This change also accounts for one of the many peculiarities of the 1960 Breviary, the fact that November has four weeks, which are called the First, Third, Fourth and Fifth. According to the older calculation, November has five weeks when the 5th of the month is a Sunday. (This is also the arrangement that has the shortest possible Advent of three weeks and one day.) According to the newer calculation, November may have three or four weeks, but never five. In order to accommodate the new system, one of the weeks had to be removed; the second week of November was chosen, to maintain the tradition that at least a bit of each of the Prophets would continue to be read in the Breviary. However, in some years, November only has three weeks, and the first one is also omitted, but this is not the case this year.
One further note regarding a major discrepancy which occurs this year between the Roman Rite and the post-Conciliar Rite. In the Roman Rite, the Commemoration of All the Faithful Departed, commonly known as All Souls’ Day, cannot be celebrated on a Sunday, since it is regarded an inappropriate to dedicate the day of the Resurrection primarily to praying for the dead. Therefore, if November 2nd occurs on a Sunday, as it does this year, All Souls is moved to Monday.
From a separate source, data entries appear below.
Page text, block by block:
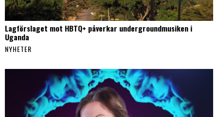
Lagförslaget mot HBTQ+ påverkar undergroundmusiken i
Uganda
NYHETER
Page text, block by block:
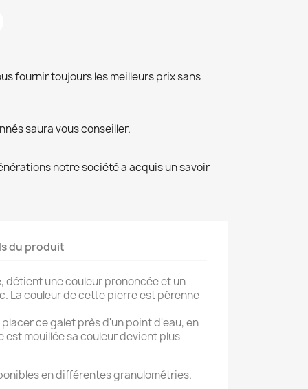
fournir toujours les meilleurs prix sans
saura vous conseiller.
notre société a acquis un savoir
du produit
détient une couleur prononcée et un
La couleur de cette pierre est pérenne
ce galet près d'un point d'eau, en
mouillée sa couleur devient plus
en différentes granulométries.
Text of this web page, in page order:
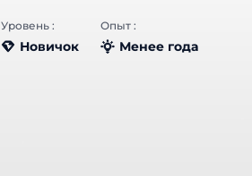
Уровень :
Новичок
Опыт :
Менее года
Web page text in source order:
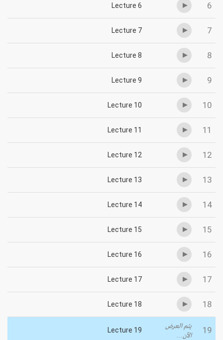
6
Lecture 6
7
Lecture 7
8
Lecture 8
9
Lecture 9
10
Lecture 10
11
Lecture 11
12
Lecture 12
13
Lecture 13
14
Lecture 14
15
Lecture 15
16
Lecture 16
17
Lecture 17
18
Lecture 18
19
يتم العرض
الآن...
Lecture 19
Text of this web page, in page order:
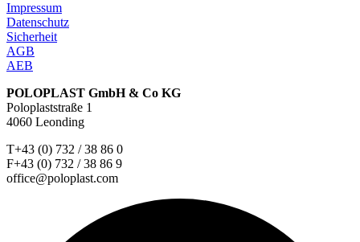
Impressum
Datenschutz
Sicherheit
AGB
AEB
POLOPLAST GmbH & Co KG
Poloplaststraße 1
4060 Leonding
T+43 (0) 732 / 38 86 0
F+43 (0) 732 / 38 86 9
office@poloplast.com
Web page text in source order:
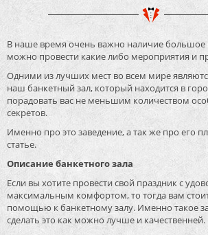
В наше время очень важно наличие большое
можно провести какие либо мероприятия и
Одними из лучших мест во всем мире
наш банкетный зал, который находится в
порадовать вас не меньшим количеством
секретов.
Именно про это заведение, а так же про его
статье.
Описание банкетного зала
Если вы хотите провести свой праздник с
максимальным комфортом, то тогда вам
помощью к банкетному залу. Именно такое
сделать это как можно лучше и качественней.
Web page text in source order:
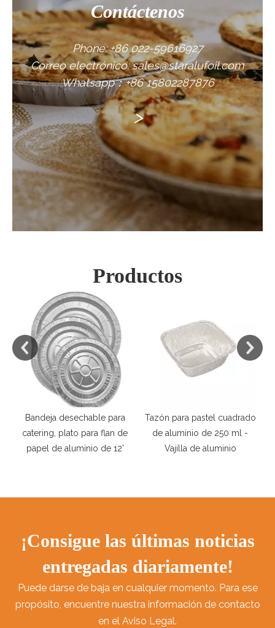
Contáctenos
Phone: +86 022-59616927
Correo electrónico: sales@staralufoil.com
Whatsapp：+86 15802287876
>
Productos
Tazón para pastel cuadrado
de aluminio de 250 ml -
Vajilla de aluminio
Filtros de filtro de placa de
aluminio Aceite de picnic de
campamento al aire libre
¡Consigue las últimas noticias
entregadas diariamente!
Puede darse de baja en cualquier momento. Para ese
propósito, encuentre nuestra información de contacto
en el Aviso Legal.
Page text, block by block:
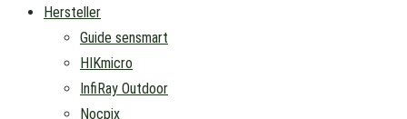
Hersteller
Guide sensmart
HIKmicro
InfiRay Outdoor
Nocpix
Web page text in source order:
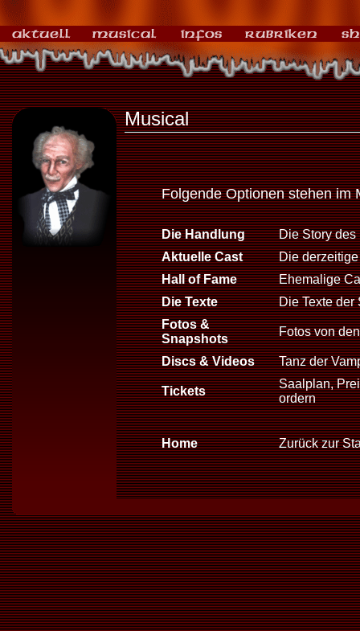
Musical
Folgende Optionen stehen im
Die Handlung
Die Story des
Aktuelle Cast
Die
Hall of Fame
Ehemalige
Die Texte
Die Texte der
Fotos &
Snapshots
Fotos von
Discs & Videos Tanz der
Tickets
Saalplan,
ordern
Home Zurück zur
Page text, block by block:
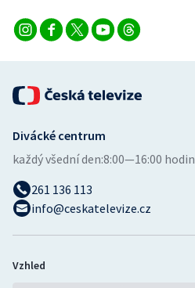
Vodní slalom
Volejbal
Divácké centrum
každý všední den:8:00—16:00 hodin
261 136 113
info@ceskatelevize.cz
Vzhled
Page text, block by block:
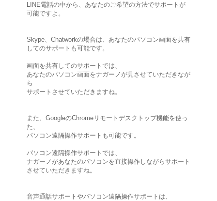
LINE電話の中から、あなたのご希望の方法でサポートが
可能ですよ。
Skype、Chatworkの場合は、あなたのパソコン画面を共有
してのサポートも可能です。
画面を共有してのサポートでは、
あなたのパソコン画面をナガーノが見させていただきなが
ら
サポートさせていただきますね。
また、GoogleのChromeリモートデスクトップ機能を使っ
た、
パソコン遠隔操作サポートも可能です。
パソコン遠隔操作サポートでは、
ナガーノがあなたのパソコンを直接操作しながらサポート
させていただきますね。
音声通話サポートやパソコン遠隔操作サポートは、
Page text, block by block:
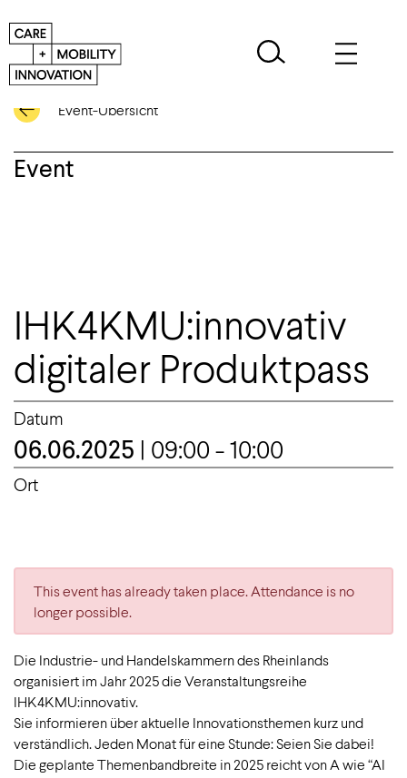
Event-Übersicht
Event
IHK4KMU:innovativ
digitaler Produktpass
Datum
06.06.2025 | 09:00 - 10:00
Ort
This event has already taken place. Attendance is no
longer possible.
Die Industrie- und Handelskammern des Rheinlands
organisiert im Jahr 2025 die Veranstaltungsreihe
IHK4KMU:innovativ.
Sie informieren über aktuelle Innovationsthemen kurz und
verständlich. Jeden Monat für eine Stunde: Seien Sie dabei!
Die geplante Themenbandbreite in 2025 reicht von A wie “AI
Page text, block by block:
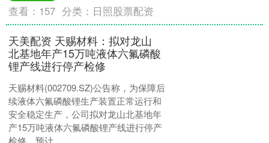
查看： 157 分类： 日照股票配资
天美配资 天赐材料：拟对龙山
北基地年产15万吨液体六氟磷酸
锂产线进行停产检修
天赐材料(002709.SZ)公告称，为保障后
续液体六氟磷酸锂生产装置正常运行和
安全稳定生产，公司拟对龙山北基地年
产15万吨液体六氟磷酸锂产线进行停产
检修，预计....
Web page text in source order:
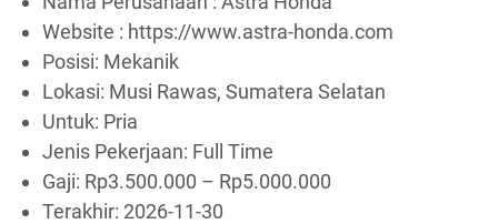
Website : https://www.astra-honda.com
Posisi: Mekanik
Lokasi: Musi Rawas, Sumatera Selatan
Untuk: Pria
Jenis Pekerjaan: Full Time
Gaji: Rp3.500.000 – Rp5.000.000
Terakhir: 2026-11-30
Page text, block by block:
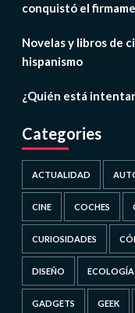
conquistó el
Novelas y libros de
hispanismo
¿Quién está
Categories
ACTUALIDAD
CINE COCHES
CURIOSIDADES
DISEÑO ECOLOGÍA
GADGETS GEEK
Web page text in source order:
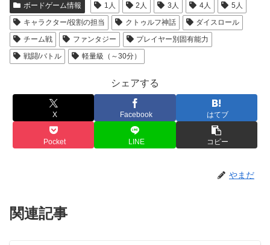
ボードゲーム情報 1人 2人 3人 4人
5人
キャラクター/役割の担当
クトゥルフ神話
ダイスロール
チーム戦
ファンタジー
プレイヤー別固有能力
戦闘/バトル
軽量級（～30分）
シェアする
X Facebook はてブ
Pocket LINE コピー
やまだ
関連記事
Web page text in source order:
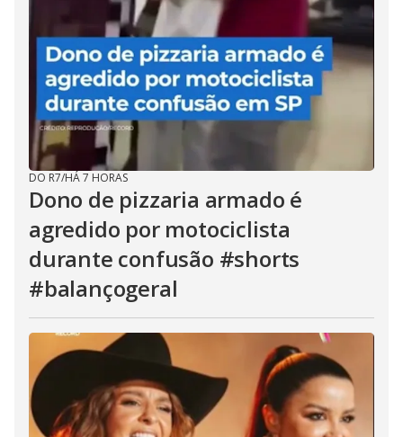
DO R7/HÁ 7 HORAS
Dono de pizzaria armado é
agredido por motociclista
durante confusão #shorts
#balançogeral
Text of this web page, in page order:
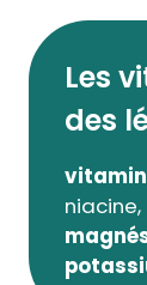
Les
des
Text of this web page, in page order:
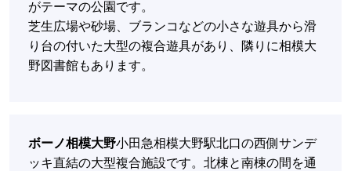
がテーマの公園です。
芝生広場や砂場、ブランコなどの小さな遊具から滑
り台の付いた大型の複合遊具があり、隣りに相模大
野図書館もあります。
ボーノ相模大野小田急相模大野駅北口の西側サンデ
ッキ直結の大型複合施設です。北棟と南棟の間を通
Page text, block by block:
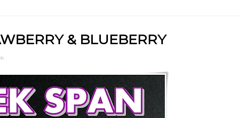
& BLUEBERRY
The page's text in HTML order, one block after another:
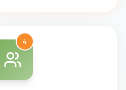
4
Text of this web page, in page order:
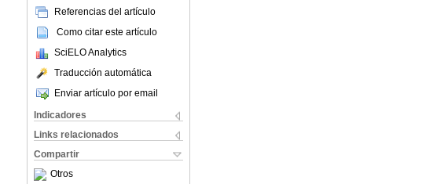
Referencias del artículo
Como citar este artículo
SciELO Analytics
Traducción automática
Enviar artículo por email
Indicadores
Links relacionados
Compartir
Otros
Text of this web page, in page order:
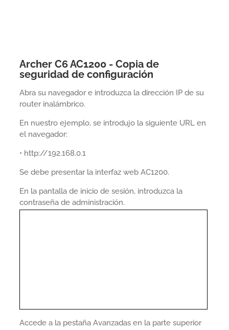
Archer C6 AC1200 - Copia de
seguridad de configuración
Abra su navegador e introduzca la dirección IP de su
router inalámbrico.
En nuestro ejemplo, se introdujo la siguiente URL en
el navegador:
• http://192.168.0.1
Se debe presentar la interfaz web AC1200.
En la pantalla de inicio de sesión, introduzca la
contraseña de administración.
Accede a la pestaña Avanzadas en la parte superior
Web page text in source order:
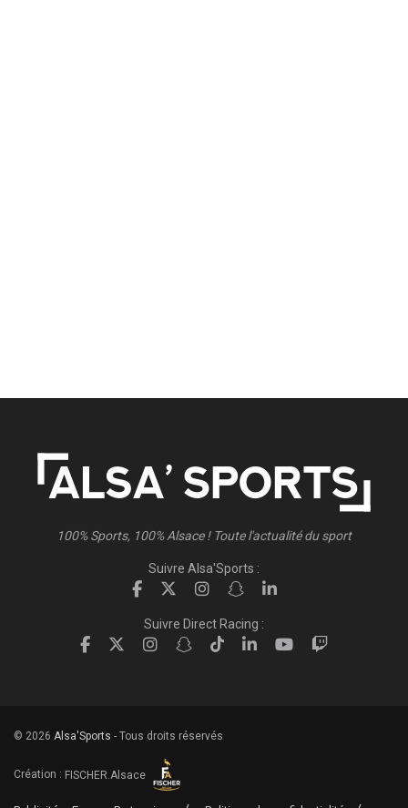
100% Sports, 100% Alsace ! Toute l'actualité du sport
Suivre Alsa'Sports :
Suivre Direct Racing :
© 2026 Alsa'Sports - Tous droits réservés
Création : FISCHER.Alsace
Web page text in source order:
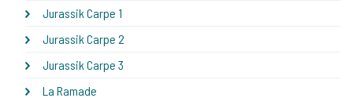
Jurassik Carpe 1
Jurassik Carpe 2
Jurassik Carpe 3
La Ramade
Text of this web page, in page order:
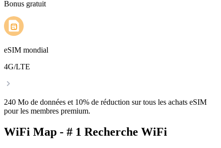
Bonus gratuit
eSIM mondial
4G/LTE
240 Mo de données et 10% de réduction sur tous les achats eSIM
pour les membres premium.
WiFi Map - # 1 Recherche WiFi
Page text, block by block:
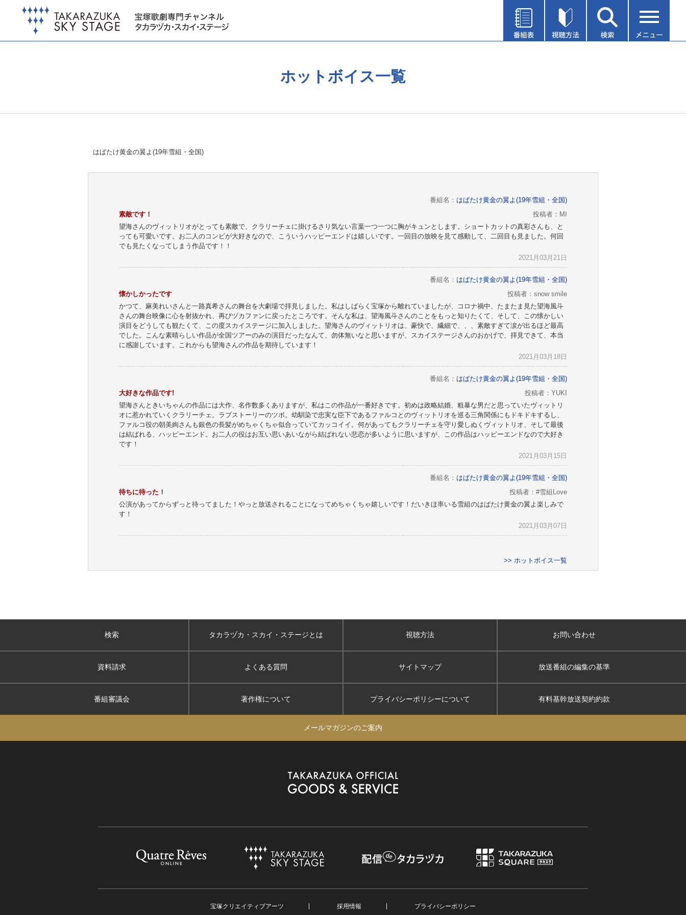
ホットボイス一覧
はばたけ黄金の翼よ(19年雪組・全国)
番組名： はばたけ黄金の翼よ(19年雪組・全国)
素敵です！
投稿者：MI
望海さんのヴィットリオがとっても素敵で、クラリーチェに掛けるさり気ない言葉一つ一つに胸がキュンとします。ショートカットの真彩さんも、と
っても可愛いです。お二人のコンビが大好きなので、こういうハッピーエンドは嬉しいです。一回目の放映を見て感動して、二回目も見ました。何回
でも見たくなってしまう作品です！！
2021月03月21日
番組名： はばたけ黄金の翼よ(19年雪組・全国)
懐かしかったです
投稿者：snow smile
かつて、麻美れいさんと一路真希さんの舞台を大劇場で拝見しました。私はしばらく宝塚から離れていましたが、コロナ禍中、たまたま見た望海風斗
さんの舞台映像に心を射抜かれ、再びヅカファンに戻ったところです。そんな私は、望海風斗さんのことをもっと知りたくて、そして、この懐かしい
演目をどうしても観たくて、この度スカイステージに加入しました。望海さんのヴィットリオは、豪快で、繊細で、、、素敵すぎて涙が出るほど最高
でした。こんな素晴らしい作品が全国ツアーのみの演目だったなんて、勿体無いなと思いますが、スカイステージさんのおかげで、拝見できて、本当
に感謝しています。これからも望海さんの作品を期待しています！
2021月03月18日
番組名： はばたけ黄金の翼よ(19年雪組・全国)
大好きな作品です!
投稿者：YUKI
望海さんときいちゃんの作品には大作、名作数多くありますが、私はこの作品が一番好きです。初めは政略結婚、粗暴な男だと思っていたヴィットリ
オに惹かれていくクラリーチェ。ラブストーリーのツボ。幼馴染で忠実な臣下であるファルコとのヴィットリオを巡る三角関係にもドキドキするし、
ファルコ役の朝美絢さんも銀色の長髪がめちゃくちゃ似合っていてカッコイイ。何があってもクラリーチェを守り愛しぬくヴィットリオ、そして最後
は結ばれる、ハッピーエンド。お二人の役はお互い思いあいながら結ばれない悲恋が多いように思いますが、この作品はハッピーエンドなので大好き
です！
2021月03月15日
番組名： はばたけ黄金の翼よ(19年雪組・全国)
待ちに待った！
投稿者：#雪組Love
公演があってからずっと待ってました！やっと放送されることになってめちゃくちゃ嬉しいです！だいきほ率いる雪組のはばたけ黄金の翼よ楽しみで
す！
2021月03月07日
>> ホットボイス一覧
検索 タカラヅカ・スカイ ・ステージとは 視聴方法 お問い合わせ
資料請求 よくある質問 サイトマップ 放送番組の編集の基準
番組審議会 著作権について プライバシーポリシーについて 有料基幹放送契約約款
メールマガジンのご案内
宝塚クリエイティブアーツ 採用情報 プライバシーポリシー
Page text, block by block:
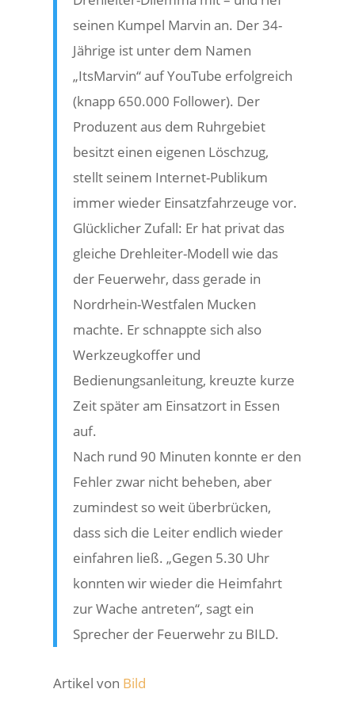
seinen Kumpel Marvin an. Der 34-
Jährige ist unter dem Namen
„ItsMarvin“ auf YouTube erfolgreich
(knapp 650.000 Follower). Der
Produzent aus dem Ruhrgebiet
besitzt einen eigenen Löschzug,
stellt seinem Internet-Publikum
immer wieder Einsatzfahrzeuge vor.
Glücklicher Zufall: Er hat privat das
gleiche Drehleiter-Modell wie das
der Feuerwehr, dass gerade in
Nordrhein-Westfalen Mucken
machte. Er schnappte sich also
Werkzeugkoffer und
Bedienungsanleitung, kreuzte kurze
Zeit später am Einsatzort in Essen
auf.
Nach rund 90 Minuten konnte er den
Fehler zwar nicht beheben, aber
zumindest so weit überbrücken,
dass sich die Leiter endlich wieder
einfahren ließ. „Gegen 5.30 Uhr
konnten wir wieder die Heimfahrt
zur Wache antreten“, sagt ein
Sprecher der Feuerwehr zu BILD.
Artikel von Bild
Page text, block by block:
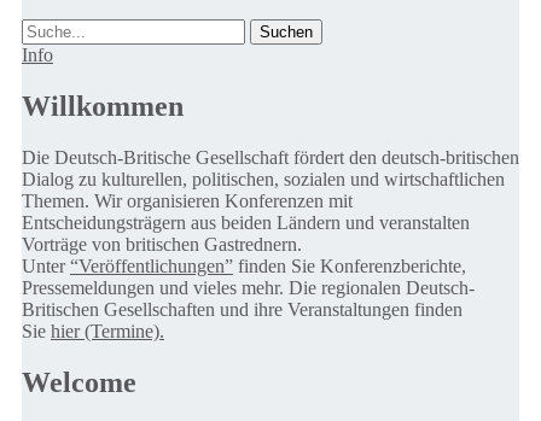
Suche
Info
Willkommen
Die Deutsch-Britische Gesellschaft fördert den deutsch-britischen
Dialog zu kulturellen, politischen, sozialen und wirtschaftlichen
Themen. Wir organisieren Konferenzen mit
Entscheidungsträgern aus beiden Ländern und veranstalten
Vorträge von britischen Gastrednern.
Unter“Veröffentlichungen” finden Sie Konferenzberichte,
Pressemeldungen und vieles mehr. Die regionalen Deutsch-
Britischen Gesellschaften und ihre Veranstaltungen finden
Sie hier (Termine).
Welcome
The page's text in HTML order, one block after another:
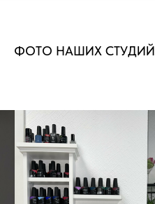
ФОТО НАШИХ СТУДИЙ
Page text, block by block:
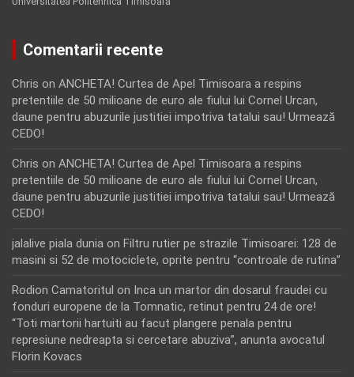
Comentarii recente
Chris on ANCHETA! Curtea de Apel Timisoara a respins
pretentiile de 50 milioane de euro ale fiului lui Cornel Urcan,
daune pentru abuzurile justitiei impotriva tatalui sau! Urmează
CEDO!
Chris on ANCHETA! Curtea de Apel Timisoara a respins
pretentiile de 50 milioane de euro ale fiului lui Cornel Urcan,
daune pentru abuzurile justitiei impotriva tatalui sau! Urmează
CEDO!
jalalive piala dunia on Filtru rutier pe strazile Timisoarei: 128 de
masini si 52 de motociclete, oprite pentru “controale de rutina”
Rodion Camatoritul on Inca un martor din dosarul fraudei cu
fonduri europene de la Tomnatic, retinut pentru 24 de ore!
“Toti martorii hartuiti au facut plangere penala pentru
represiune nedreapta si cercetare abuziva”, anunta avocatul
Florin Kovacs
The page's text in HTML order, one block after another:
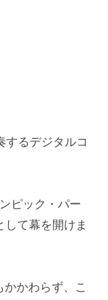
するデジタルコ
ピック・パー
て幕を開けま
かわらず、こ
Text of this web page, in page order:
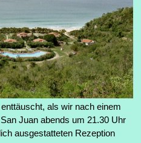
als wir nach einem
Juan abends um 21.30 Uhr
ausgestatteten Rezeption
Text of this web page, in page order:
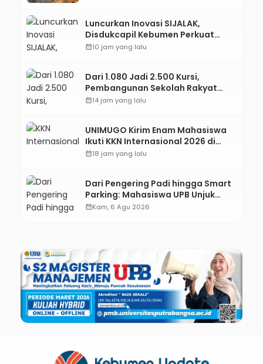
Luncurkan Inovasi SIJALAK,
Disdukcapil Kebumen Perkuat
Jejaring Literasi Adminduk hingga
calendar_month10 jam yang lalu
Dari 1.080 Jadi 2.500 Kursi,
Pembangunan Sekolah Rakyat
Kebumen Ditargetkan Mulai
calendar_month14 jam yang lalu
UNIMUGO Kirim Enam Mahasiswa
Ikuti KKN Internasional 2026 di
ASEAN dan Hong Kong
calendar_month18 jam yang lalu
Dari Pengering Padi hingga Smart
Parking: Mahasiswa UPB Unjuk
Gigi Lewat Pameran CODEX 2
calendar_monthKam, 6 Agu 2026
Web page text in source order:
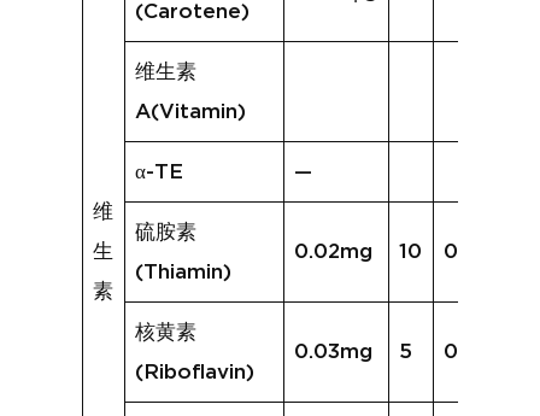
维
生
素
(Carotene)
维生素
A(Vitamin)
α-TE —
硫胺素
(Thiamin)
0.02mg 10 0.06mg
核黄素
(Riboflavin)
0.03mg 5 0.04mg

As a principle, this is still very much part of the post-Conciliar Rite, which heavily restricts which Masses for the Dead can be celebrated on Sundays. (They are permitted only on Sundays per annum, not on those of Advent, Lent or Eastertide, and only for proper funeral Masses, i.e., with the body of the deceased present.) However, it would obviously be far too much to ask Modern Man™ to attend Mass two days in a row; therefore, when November 2 falls on a Sunday, the Mass of All Souls is celebrated in place of that of the Sunday. (It may be noted in passing that the post-Conciliar Rite’s opening prayer for the first Mass of All Souls’ Day is easily one of its very worst innovations, wholly divorced from the entire Church’s tradition, not just that of the Roman Rite, since it does not actually pray for the dead.)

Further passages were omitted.